> _Data to process_
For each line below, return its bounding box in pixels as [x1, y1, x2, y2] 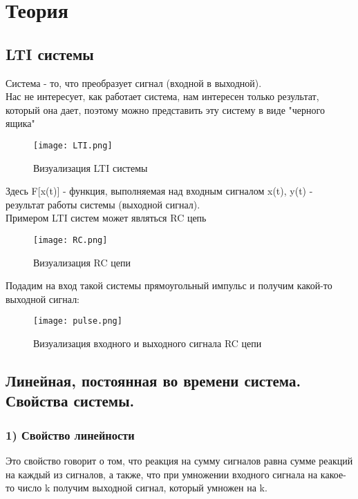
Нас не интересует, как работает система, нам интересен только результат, [6, 89, 319, 104]
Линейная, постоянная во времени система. [6, 370, 301, 391]
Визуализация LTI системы [33, 160, 148, 175]
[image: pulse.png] [33, 316, 122, 326]
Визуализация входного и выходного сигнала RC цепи [33, 336, 262, 351]
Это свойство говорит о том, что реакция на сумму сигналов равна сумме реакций [6, 453, 353, 468]
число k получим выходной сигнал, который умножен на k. [17, 480, 267, 495]
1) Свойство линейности [6, 426, 135, 443]

> _Exercise description_
Every line above has to be output exactly; the pictures must be dropped.

> _Exercise answer_
For each line below, return its bounding box in pixels as [x1, y1, x2, y2] 
Нас не интересует, как работает система, нам интересен только результат, [6, 89, 319, 104]
Линейная, постоянная во времени система. [6, 370, 301, 391]
Визуализация LTI системы [33, 160, 148, 175]
[image: pulse.png] [33, 316, 122, 326]
Визуализация входного и выходного сигнала RC цепи [33, 336, 262, 351]
Это свойство говорит о том, что реакция на сумму сигналов равна сумме реакций [6, 453, 353, 468]
число k получим выходной сигнал, который умножен на k. [17, 480, 267, 495]
1) Свойство линейности [6, 426, 135, 443]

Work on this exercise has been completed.